时墨踩着积雪往家走,雪花落在帽子上、肩膀上,凉丝丝的。到家的时候,整个人都快成雪人了。
李秀兰赶紧把她拉进屋,用毛巾给她擦头发:“哎哟,这雪下得可真大!明天也不知道能不能停。”
“看这样子不像能停的,明早上学得早点出门。”
这雪果然下了整整一夜。
第二天早上,整个世界都白茫茫一片。
时墨推开窗一看,愣住了。
院子里的积雪足有半尺厚,胡同里的雪更深,有的地方被风一吹,甚至堆到了膝盖。
“我的天,这雪下得也太大了!”时建军扒着窗户看了一眼,回头就跟时墨说,“妹,今天自行车肯定骑不了了,哥陪你步行去学校,我给你背书包,保准摔不着你。”
“这雪确实不小。”李秀兰站在窗户边发愁,“墨墨,今天要不请假算了?”
“我没事,前些日子请了好几次,总请假不好。”时墨穿上厚棉袄,戴上手套,站在门口道。
时建军已经穿戴整齐,又翻出一条厚围巾,把时墨围得严严实实,只露出两只眼睛,“妹,走吧!”
兄妹俩裹得严严实实的出了门,踩着积雪往胡同口走。
雪还在下,纷纷扬扬的,视线里全是白的。细细的雪沫子打在脸上,凉飕飕的。
路上的积雪被踩得实实的,滑得很,时建军一步一探地走在前面,给时墨踩出脚印,嘴里还不停叮嘱:“慢点走,踩着我的脚印,别往边上滑。”
“哥,要不咱们还是等公交吧?”时墨提议。
“等啥公交,这种天气公交早挤满了,等半天也挤不上去。”时建军摇摇头,“走走吧,就当锻炼身体,实在不行哥背你。”
时墨笑道:“哥,我又不是三岁小孩儿。”
两人走到路口,正要往大路上拐,忽然听见一声汽车喇叭——
“嘀——”
一辆黑色轿车停在路口,车窗摇下来,露出谢时昀的脸。
他今天穿着一件深棕色大衣,围着条藏青色的围巾,衬得眉目愈发清俊。看见他们,笑着招呼道:“时墨,建军,上车吧,我送你们。”
时建军愣了一下,立刻笑着摆手:“谢哥?你怎么在这儿?”
“今天要去单位办点事,正好路过这边。”谢时昀说得云淡风轻,“想着能不能碰上你们,没想到还真碰上了。上来吧,雪太大了,路不好走。”

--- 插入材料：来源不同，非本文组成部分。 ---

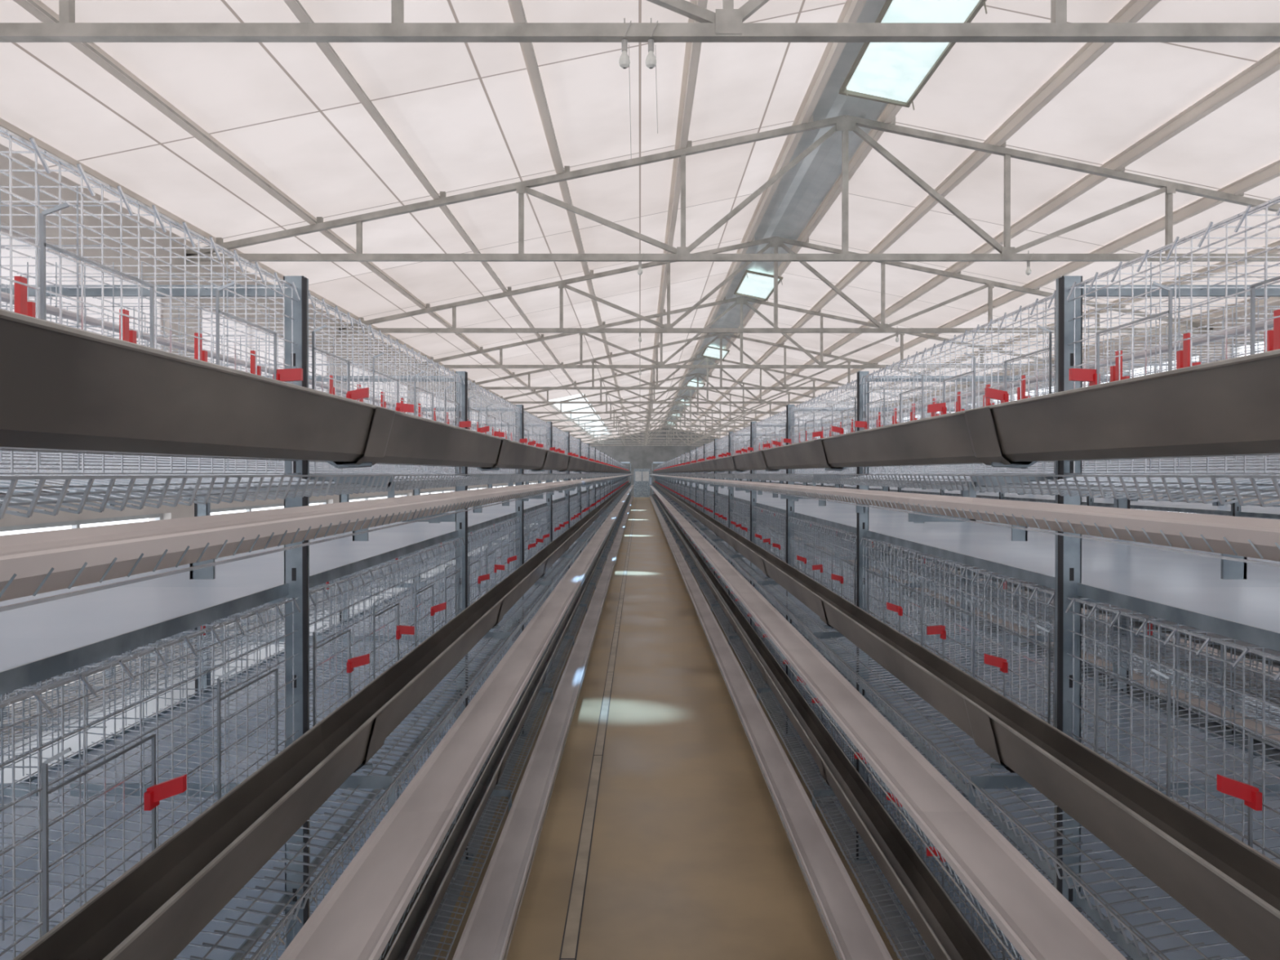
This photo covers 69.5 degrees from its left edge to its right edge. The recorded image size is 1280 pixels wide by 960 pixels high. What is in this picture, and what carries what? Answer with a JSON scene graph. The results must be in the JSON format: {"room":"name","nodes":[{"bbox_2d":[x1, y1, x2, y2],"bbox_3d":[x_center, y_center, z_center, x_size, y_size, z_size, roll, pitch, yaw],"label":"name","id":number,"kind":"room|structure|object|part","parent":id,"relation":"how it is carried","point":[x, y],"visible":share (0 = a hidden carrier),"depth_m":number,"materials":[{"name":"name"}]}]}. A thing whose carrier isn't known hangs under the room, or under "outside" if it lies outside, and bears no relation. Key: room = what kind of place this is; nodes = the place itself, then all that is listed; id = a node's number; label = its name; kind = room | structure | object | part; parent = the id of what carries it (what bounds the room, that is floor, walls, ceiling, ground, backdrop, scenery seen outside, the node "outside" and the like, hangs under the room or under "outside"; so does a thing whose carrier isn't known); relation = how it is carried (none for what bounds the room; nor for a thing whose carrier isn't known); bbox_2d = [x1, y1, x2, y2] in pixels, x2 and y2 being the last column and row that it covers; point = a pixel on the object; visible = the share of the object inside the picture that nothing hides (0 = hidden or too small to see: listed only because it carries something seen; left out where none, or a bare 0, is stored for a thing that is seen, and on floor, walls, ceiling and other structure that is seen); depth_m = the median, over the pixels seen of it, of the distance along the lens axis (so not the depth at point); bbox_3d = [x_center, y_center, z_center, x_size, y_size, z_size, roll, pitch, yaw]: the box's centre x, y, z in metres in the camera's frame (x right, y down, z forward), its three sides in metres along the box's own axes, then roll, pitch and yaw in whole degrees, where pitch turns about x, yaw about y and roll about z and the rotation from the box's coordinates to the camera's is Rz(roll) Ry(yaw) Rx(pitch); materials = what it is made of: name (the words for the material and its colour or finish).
{"room":"farm building","nodes":[
{"label":"farm building","id":0,"kind":"room"},
{"bbox_2d":[0,143,582,738],"bbox_3d":[-4.300,-0.420,30.498,0.200,3.914,75.000,0,0,0],"label":"wall","id":1,"kind":"structure","parent":0,"point":[180,511],"depth_m":7.79,"materials":[{"name":"paint"}]},
{"bbox_2d":[0,513,162,531],"bbox_3d":[-4.300,0.905,6.386,0.040,1.200,3.760,0,0,0],"label":"window","id":2,"kind":"structure","parent":1,"relation":"in","point":[75,524],"depth_m":7.01,"materials":[{"name":"white glass"}]},
{"bbox_2d":[0,227,162,350],"bbox_3d":[-4.295,-0.995,6.373,0.050,1.400,3.760,0,0,0],"label":"window","id":3,"kind":"structure","parent":1,"relation":"in","point":[4,252],"depth_m":6.91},
{"bbox_2d":[202,305,327,392],"bbox_3d":[-4.295,-1.025,10.733,0.050,1.400,3.760,0,0,0],"label":"window","id":4,"kind":"structure","parent":1,"relation":"in","point":[229,344],"depth_m":9.96,"materials":[{"name":"white glass"}]},
{"bbox_2d":[210,499,327,512],"bbox_3d":[-4.300,0.875,10.746,0.040,1.200,3.760,0,0,0],"label":"window","id":5,"kind":"structure","parent":1,"relation":"in","point":[248,508],"depth_m":10.20,"materials":[{"name":"glass"}]},
{"bbox_2d":[349,493,407,500],"bbox_3d":[-4.300,0.845,15.106,0.040,1.200,3.760,0,0,0],"label":"window","id":6,"kind":"structure","parent":1,"relation":"in","point":[366,498],"depth_m":14.82,"materials":[{"name":"glass"}]},
{"bbox_2d":[350,361,407,413],"bbox_3d":[-4.295,-1.055,15.093,0.050,1.400,3.760,0,0,0],"label":"window","id":7,"kind":"structure","parent":1,"relation":"in","point":[354,367],"depth_m":14.91,"materials":[{"name":"white glass"}]},
{"bbox_2d":[419,389,455,422],"bbox_3d":[-4.295,-1.086,19.453,0.050,1.400,3.760,0,0,0],"label":"window","id":8,"kind":"structure","parent":1,"relation":"in","point":[420,400],"depth_m":18.88,"materials":[{"name":"white glass"}]},
{"bbox_2d":[420,488,454,493],"bbox_3d":[-4.300,0.814,19.466,0.040,1.200,3.760,0,0,0],"label":"window","id":9,"kind":"structure","parent":1,"relation":"in","point":[453,490],"depth_m":19.47,"materials":[{"name":"white glass"}]},
{"bbox_2d":[469,412,484,429],"bbox_3d":[-4.295,-1.116,23.813,0.050,1.400,3.760,0,0,0],"label":"window","id":10,"kind":"structure","parent":1,"relation":"in","point":[474,413],"depth_m":23.95,"materials":[{"name":"white glass"}]},
{"bbox_2d":[467,486,486,489],"bbox_3d":[-4.300,0.784,23.826,0.040,1.200,3.760,0,0,0],"label":"window","id":11,"kind":"structure","parent":1,"relation":"in","point":[469,488],"depth_m":24.38,"materials":[{"name":"white glass"}]},
{"bbox_2d":[492,417,507,437],"bbox_3d":[-4.295,-1.147,28.173,0.050,1.400,3.760,0,0,0],"label":"window","id":12,"kind":"structure","parent":1,"relation":"in","point":[494,418],"depth_m":28.63,"materials":[{"name":"white glass"}]},
{"bbox_2d":[0,0,1279,442],"bbox_3d":[1.900,-2.977,30.480,12.700,1.302,75.000,0,0,0],"label":"ceiling","id":13,"kind":"structure","parent":0,"point":[467,114],"depth_m":8.06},
{"bbox_2d":[0,497,1279,959],"bbox_3d":[1.900,1.537,30.511,12.200,0.001,75.000,0,0,0],"label":"floor","id":14,"kind":"structure","parent":0,"point":[692,857],"depth_m":4.85,"materials":[{"name":"concrete"}]},
{"bbox_2d":[0,126,633,959],"bbox_3d":[-1.390,0.268,29.813,1.936,2.548,67.360,0,0,0],"label":"cage","id":15,"kind":"object","parent":14,"relation":"on","point":[324,798],"visible":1,"depth_m":2.08,"materials":[{"name":"metal"}]},
{"bbox_3d":[-1.478,0.037,62.847,1.725,2.548,1.290,0,0,0],"label":"drive frame","id":16,"kind":"part","parent":15,"relation":"part of","materials":[{"name":"grey metal"}]},
{"bbox_2d":[559,497,636,959],"bbox_3d":[-0.260,1.525,31.815,0.062,0.005,77.408,0,0,0],"label":"drain","id":17,"kind":"object","parent":14,"relation":"in","point":[569,948],"depth_m":4.68,"materials":[{"name":"grey metal"}]},
{"bbox_2d":[648,195,1279,959],"bbox_3d":[1.590,0.268,29.813,1.936,2.548,67.360,0,0,0],"label":"cage","id":18,"kind":"object","parent":14,"relation":"on","point":[1010,801],"visible":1,"depth_m":2.42,"materials":[{"name":"metal"}]},
{"bbox_3d":[1.502,0.037,62.847,1.725,2.548,1.290,0,0,0],"label":"drive frame","id":19,"kind":"part","parent":18,"relation":"part of","materials":[{"name":"grey metal"}]},
{"bbox_2d":[700,466,1279,746],"bbox_3d":[4.570,0.268,29.813,1.936,2.548,67.360,0,0,0],"label":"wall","id":20,"kind":"structure","parent":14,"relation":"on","point":[1273,512],"depth_m":7.31,"materials":[{"name":"metal"}]},
{"bbox_2d":[0,0,1279,442],"bbox_3d":[1.905,-2.932,30.480,11.850,1.226,75.000,0,0,0],"label":"roof","id":21,"kind":"structure","parent":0,"point":[1134,11],"depth_m":8.55,"materials":[{"name":"grey metal"}]},
{"bbox_2d":[618,17,631,162],"bbox_3d":[-0.067,-1.769,4.181,0.057,0.650,0.063,0,0,0],"label":"hanging light bulb","id":22,"kind":"object","parent":21,"relation":"hanging from","point":[624,62],"visible":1,"depth_m":4.17,"materials":[{"name":"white glass"}]},
{"bbox_2d":[637,253,643,275],"bbox_3d":[0.003,-2.012,8.540,0.057,0.225,0.063,0,0,0],"label":"hanging light bulb","id":23,"kind":"object","parent":21,"relation":"hanging from","point":[639,270],"visible":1,"depth_m":8.53,"materials":[{"name":"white glass"}]},
{"bbox_2d":[638,327,642,342],"bbox_3d":[0.003,-2.043,12.900,0.057,0.225,0.063,0,0,0],"label":"hanging light bulb","id":24,"kind":"object","parent":21,"relation":"hanging from","point":[639,338],"visible":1,"depth_m":12.89,"materials":[{"name":"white glass"}]},
{"bbox_2d":[645,17,657,133],"bbox_3d":[0.053,-1.834,4.181,0.057,0.520,0.063,0,0,0],"label":"hanging light bulb","id":25,"kind":"object","parent":21,"relation":"hanging from","point":[651,60],"visible":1,"depth_m":4.17,"materials":[{"name":"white glass"}]},
{"bbox_2d":[662,0,986,427],"bbox_3d":[1.972,-3.441,30.477,0.744,0.249,75.000,0,0,0],"label":"flashing","id":26,"kind":"object","parent":21,"relation":"attached to","point":[866,77],"visible":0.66,"depth_m":8.40,"materials":[{"name":"white metal"}]},
{"bbox_3d":[2.035,-3.462,33.927,0.618,0.241,1.875,0,0,0],"label":"skylight pane","id":27,"kind":"part","parent":26,"relation":"part of","materials":[{"name":"white"}]},
{"bbox_3d":[2.035,-3.399,24.977,0.618,0.241,1.875,0,0,0],"label":"skylight pane","id":28,"kind":"part","parent":26,"relation":"part of","materials":[{"name":"white"}]},
{"bbox_3d":[2.035,-3.337,16.027,0.618,0.241,1.875,0,0,0],"label":"skylight pane","id":29,"kind":"part","parent":26,"relation":"part of","materials":[{"name":"white"}]},
{"bbox_3d":[2.035,-3.274,7.077,0.618,0.241,1.875,0,0,0],"label":"skylight pane","id":30,"kind":"part","parent":26,"relation":"part of","materials":[{"name":"white"}]},
{"bbox_2d":[895,327,900,342],"bbox_3d":[3.603,-2.043,12.900,0.057,0.225,0.063,0,0,0],"label":"hanging light bulb","id":31,"kind":"object","parent":21,"relation":"hanging from","point":[897,340],"visible":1,"depth_m":12.89,"materials":[{"name":"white glass"}]},
{"bbox_2d":[1025,250,1033,275],"bbox_3d":[3.603,-2.012,8.540,0.057,0.225,0.063,0,0,0],"label":"hanging light bulb","id":32,"kind":"object","parent":21,"relation":"hanging from","point":[1028,272],"visible":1,"depth_m":8.53,"materials":[{"name":"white glass"}]},
{"bbox_2d":[0,0,1279,42],"bbox_3d":[1.900,-2.668,4.178,12.211,1.337,0.066,0,0,0],"label":"roof truss","id":33,"kind":"object","parent":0,"point":[726,24],"depth_m":4.16,"materials":[{"name":"grey metal"}]},
{"bbox_2d":[589,426,717,445],"bbox_3d":[1.900,-3.094,65.217,12.211,1.337,0.066,0,0,0],"label":"roof truss","id":34,"kind":"object","parent":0,"point":[666,428],"depth_m":65.20,"materials":[{"name":"grey metal"}]},
{"bbox_2d":[584,427,737,497],"bbox_3d":[1.900,-1.308,68.068,12.200,5.165,0.150,0,0,0],"label":"wall","id":35,"kind":"structure","parent":0,"point":[639,456],"depth_m":67.98,"materials":[{"name":"paint"}]},
{"bbox_2d":[634,468,649,497],"bbox_3d":[0.150,0.226,67.938,1.200,2.100,0.070,0,0,0],"label":"door","id":36,"kind":"structure","parent":35,"relation":"in","point":[642,477],"depth_m":67.93,"materials":[{"name":"grey metal"}]},
{"bbox_2d":[580,421,744,441],"bbox_3d":[1.900,-3.033,56.497,12.211,1.337,0.066,0,0,0],"label":"roof truss","id":37,"kind":"object","parent":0,"point":[644,440],"depth_m":56.48,"materials":[{"name":"grey metal"}]},
{"bbox_2d":[584,423,750,444],"bbox_3d":[1.900,-3.063,60.857,12.211,1.337,0.066,0,0,0],"label":"roof truss","id":38,"kind":"object","parent":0,"point":[644,442],"depth_m":60.83,"materials":[{"name":"grey metal"}]},
{"bbox_2d":[569,409,770,435],"bbox_3d":[1.900,-2.972,47.777,12.211,1.337,0.066,0,0,0],"label":"roof truss","id":39,"kind":"object","parent":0,"point":[646,434],"depth_m":47.76,"materials":[{"name":"grey metal"}]},
{"bbox_2d":[573,415,781,438],"bbox_3d":[1.900,-3.002,52.137,12.211,1.337,0.066,0,0,0],"label":"roof truss","id":40,"kind":"object","parent":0,"point":[673,416],"depth_m":52.11,"materials":[{"name":"grey metal"}]},
{"bbox_2d":[551,404,808,431],"bbox_3d":[1.900,-2.942,43.418,12.211,1.337,0.066,0,0,0],"label":"roof truss","id":41,"kind":"object","parent":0,"point":[679,405],"depth_m":43.39,"materials":[{"name":"grey metal"}]},
{"bbox_2d":[551,395,817,426],"bbox_3d":[1.900,-2.911,39.058,12.211,1.337,0.066,0,0,0],"label":"roof truss","id":42,"kind":"object","parent":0,"point":[684,397],"depth_m":39.04,"materials":[{"name":"grey metal"}]},
{"bbox_2d":[535,386,850,421],"bbox_3d":[1.900,-2.881,34.698,12.211,1.337,0.066,0,0,0],"label":"roof truss","id":43,"kind":"object","parent":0,"point":[650,419],"depth_m":34.68,"materials":[{"name":"grey metal"}]},
{"bbox_2d":[512,373,883,413],"bbox_3d":[1.900,-2.850,30.338,12.211,1.337,0.066,0,0,0],"label":"roof truss","id":44,"kind":"object","parent":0,"point":[696,375],"depth_m":30.31,"materials":[{"name":"grey metal"}]},
{"bbox_2d":[490,356,921,404],"bbox_3d":[1.900,-2.820,25.978,12.211,1.337,0.066,0,0,0],"label":"roof truss","id":45,"kind":"object","parent":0,"point":[705,359],"depth_m":25.95,"materials":[{"name":"grey metal"}]},
{"bbox_2d":[467,333,982,389],"bbox_3d":[1.900,-2.789,21.618,12.211,1.337,0.066,0,0,0],"label":"roof truss","id":46,"kind":"object","parent":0,"point":[720,335],"depth_m":21.60,"materials":[{"name":"grey metal"}]},
{"bbox_2d":[186,115,1279,262],"bbox_3d":[1.900,-2.698,8.538,12.211,1.337,0.066,0,0,0],"label":"roof truss","id":47,"kind":"object","parent":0,"point":[844,123],"depth_m":8.52,"materials":[{"name":"grey metal"}]},
{"bbox_2d":[415,296,1053,368],"bbox_3d":[1.900,-2.759,17.258,12.211,1.337,0.066,0,0,0],"label":"roof truss","id":48,"kind":"object","parent":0,"point":[740,300],"depth_m":17.23,"materials":[{"name":"grey metal"}]},
{"bbox_2d":[338,236,1213,333],"bbox_3d":[1.900,-2.729,12.898,12.211,1.337,0.066,0,0,0],"label":"roof truss","id":49,"kind":"object","parent":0,"point":[775,242],"depth_m":12.88,"materials":[{"name":"grey metal"}]},
{"bbox_2d":[769,300,1279,515],"bbox_3d":[8.100,-0.420,30.498,0.200,3.914,75.000,0,0,0],"label":"wall","id":50,"kind":"structure","parent":0,"point":[1239,313],"depth_m":13.85,"materials":[{"name":"paint"}]},
{"bbox_2d":[990,385,1053,401],"bbox_3d":[8.100,-1.511,19.450,0.040,0.750,3.760,0,0,0],"label":"window","id":51,"kind":"structure","parent":50,"relation":"in","point":[1046,385],"depth_m":18.96,"materials":[{"name":"glass"}]},
{"bbox_2d":[1100,352,1198,375],"bbox_3d":[8.100,-1.480,15.090,0.040,0.750,3.760,0,0,0],"label":"window","id":52,"kind":"structure","parent":50,"relation":"in","point":[1135,367],"depth_m":14.96,"materials":[{"name":"glass"}]},
{"bbox_2d":[1231,338,1263,358],"bbox_3d":[8.100,-1.450,10.730,0.040,0.750,3.760,0,0,0],"label":"window","id":53,"kind":"structure","parent":50,"relation":"in","point":[1260,340],"depth_m":12.37,"materials":[{"name":"white glass"}]}
]}

时建军愣了一下,立刻笑着摆手:“不用了,我们俩走着就行,就当锻炼身体了!”
“别跟我客气。”谢时昀推开车门下来,撑着伞走到两人面前,目光落在时墨冻得微红的眼尾上,语气里带着不易察觉的关切,“雪还在下,路滑得很,到学校步行过去至少要半个多小时,别再冻感冒了,耽误上课。上车吧,正好顺路,不麻烦。”
前面驾驶座的司机听到这话,心里暗自好笑,却看破不说破。
谢家到单位根本不走这条道。
老板一大早就催着他把车开过来,在路口等了快二十分钟了,这会儿倒说是“正好路过”。
时建军看着漫天的大雪,又看了看身边裹得严严实实的妹妹,有点犹豫了。他自己走没关系,可妹妹一个女孩子,雪这么大,万一真冻感冒了咋整。
“妹,要不……咱们就坐谢哥的车?”时建军看向时墨询问。
时墨看了眼谢时昀。
路过?这么巧?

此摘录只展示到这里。